O novo disco de canções inéditas não foi a única novidade anunciada no último mês de setembro. Com a grande novidade, o grupo dividiu com os fãs uma série de shows digitais previstos para 2022, nos quais o público se reúne em grandes estádios para assistir hologramas dos jovens integrantes dançando e cantando aos maiores hits de sua carreira. A proposta tenta vender a ideia de que os reais Benny, Björn, Agnetha e Frida tiveram os movimentos de seus corpos capturados para a produção de suas versões digitais, e isso supostamente entregaria a experiência de um show real de seres humanos por meio de seus hologramas, certo? Na realidade, não é bem assim.
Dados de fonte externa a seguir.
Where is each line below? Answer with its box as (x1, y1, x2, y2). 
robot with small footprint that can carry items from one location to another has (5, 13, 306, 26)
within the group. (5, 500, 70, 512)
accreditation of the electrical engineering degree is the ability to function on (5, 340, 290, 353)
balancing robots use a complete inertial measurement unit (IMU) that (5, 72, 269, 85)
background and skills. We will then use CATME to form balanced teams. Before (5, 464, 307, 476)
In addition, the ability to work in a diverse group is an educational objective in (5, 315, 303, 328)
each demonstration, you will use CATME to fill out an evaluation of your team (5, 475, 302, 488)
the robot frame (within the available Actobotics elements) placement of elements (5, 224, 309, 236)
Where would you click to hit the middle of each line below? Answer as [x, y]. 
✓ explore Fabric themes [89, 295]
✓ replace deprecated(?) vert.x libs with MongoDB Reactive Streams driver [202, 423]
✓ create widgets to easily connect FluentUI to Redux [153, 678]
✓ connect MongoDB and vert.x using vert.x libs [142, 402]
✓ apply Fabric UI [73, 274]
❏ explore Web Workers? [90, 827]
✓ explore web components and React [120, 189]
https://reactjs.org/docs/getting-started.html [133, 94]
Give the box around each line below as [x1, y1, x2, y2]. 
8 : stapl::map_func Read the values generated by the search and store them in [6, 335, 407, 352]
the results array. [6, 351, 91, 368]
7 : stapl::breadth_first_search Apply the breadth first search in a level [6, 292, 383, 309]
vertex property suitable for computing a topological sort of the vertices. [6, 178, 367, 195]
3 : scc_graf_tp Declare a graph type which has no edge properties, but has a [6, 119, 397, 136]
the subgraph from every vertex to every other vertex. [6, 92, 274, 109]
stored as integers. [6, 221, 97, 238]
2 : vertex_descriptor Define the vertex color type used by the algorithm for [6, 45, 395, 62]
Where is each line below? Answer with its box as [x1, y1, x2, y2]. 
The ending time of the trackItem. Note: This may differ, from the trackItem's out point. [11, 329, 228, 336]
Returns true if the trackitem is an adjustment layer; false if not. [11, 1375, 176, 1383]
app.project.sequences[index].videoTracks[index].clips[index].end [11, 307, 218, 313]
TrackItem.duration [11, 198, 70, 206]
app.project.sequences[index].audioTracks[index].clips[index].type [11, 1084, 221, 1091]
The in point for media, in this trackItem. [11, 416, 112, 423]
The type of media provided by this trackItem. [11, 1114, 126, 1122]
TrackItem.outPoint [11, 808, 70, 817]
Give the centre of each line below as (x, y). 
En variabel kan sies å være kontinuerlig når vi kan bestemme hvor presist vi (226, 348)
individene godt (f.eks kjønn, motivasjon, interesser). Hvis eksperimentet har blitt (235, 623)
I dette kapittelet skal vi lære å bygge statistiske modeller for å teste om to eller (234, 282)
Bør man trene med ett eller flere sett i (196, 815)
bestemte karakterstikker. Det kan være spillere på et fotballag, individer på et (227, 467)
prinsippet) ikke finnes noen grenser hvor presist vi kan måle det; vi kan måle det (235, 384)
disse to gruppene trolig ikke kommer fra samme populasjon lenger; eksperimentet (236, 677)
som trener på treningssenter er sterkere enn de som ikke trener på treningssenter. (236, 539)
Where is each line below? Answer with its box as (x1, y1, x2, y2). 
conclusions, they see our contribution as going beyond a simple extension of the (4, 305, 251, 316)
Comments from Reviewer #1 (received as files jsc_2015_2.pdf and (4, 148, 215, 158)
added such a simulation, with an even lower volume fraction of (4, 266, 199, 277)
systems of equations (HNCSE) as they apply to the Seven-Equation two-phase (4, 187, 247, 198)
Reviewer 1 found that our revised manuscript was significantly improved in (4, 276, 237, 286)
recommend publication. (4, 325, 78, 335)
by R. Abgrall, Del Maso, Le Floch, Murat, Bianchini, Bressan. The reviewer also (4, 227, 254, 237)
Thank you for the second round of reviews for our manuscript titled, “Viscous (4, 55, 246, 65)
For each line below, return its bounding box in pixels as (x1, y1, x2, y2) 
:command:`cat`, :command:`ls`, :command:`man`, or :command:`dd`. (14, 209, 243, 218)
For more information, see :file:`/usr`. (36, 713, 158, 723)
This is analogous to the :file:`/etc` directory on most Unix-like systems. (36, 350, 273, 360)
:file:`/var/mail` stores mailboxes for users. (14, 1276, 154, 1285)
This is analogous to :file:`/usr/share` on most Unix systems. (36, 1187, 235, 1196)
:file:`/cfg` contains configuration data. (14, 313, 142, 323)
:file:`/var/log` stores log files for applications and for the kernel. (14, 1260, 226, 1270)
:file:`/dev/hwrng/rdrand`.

A breve carreira do grupo foi imortalizada pela imagem de músicos joviais, atléticos e apaixonados, uma vez que durante boa parte de sua trajetória, o ABBA era composto por dois casais. Essa imagem jovem ainda está estampada nos bonecos virtuais que irão performar para multidões no próximo ano; e o que deveria proporcionar às novas gerações a experiência de ver o ‘verdadeiro ABBA’ ao vivo, abre o debate sobre os limites da tecnologia no entretenimento ao vivo em uma indústria onde artistas devem lutar arduamente contra os efeitos do tempo. Até onde é aceitável pagar por performances digitais onde jovens bonecos substituem artistas idosos reais?

Seja por escolha ou por demanda do setor, o quarteto é raramente visto ou fotografado nos dias atuais exibindo seus fios grisalhos e rugas de expressão, e a imagem atrelada ao ABBA ainda é a mesma da ‘Dancing Queen‘, jovem e doce de 17 anos. Isso não quer dizer que os fãs esperassem a disposição dos integrantes para se apresentar ao vivo nos dias de hoje, até porque eles não querem, não precisam, e nunca esconderam o fato de que preferiam muito mais gravar canções, ao em vez de se apresentar. A experiência da reunião poderia se limitar à divulgação do novo disco, para assim fechar definitivamente a última história do ABBA com um caloroso adeus, e estaria tudo bem.

Entre o lançamento de seu primeiro disco, em 1973, até a separação definitiva do grupo, em 1982, o legado do ABBA permanece inabalável não só na voz dos apaixonados por disco, mas unindo todas as tribos e conectando gerações para cantar seus sucessos em coro. O impacto de seu legado e canções vão muito além dos milhões de cópias vendidas ao redor do mundo, e se mantém inabalável pela influência na música moderna, no carinho que nutrimos pela nostalgia, e no amor por um ente querido ao qual associamos suas melodias, as quais nos conectam eternamente, como um laço entre o plano mortal e espiritual. O legado do grupo sueco não precisava de um novo disco para reforçar sua autoridade na música, mas por alguns instantes, o prazer de testemunhar um lançamento inédito tornou a vida mais fantástica, e a realidade um pouco mais suportável.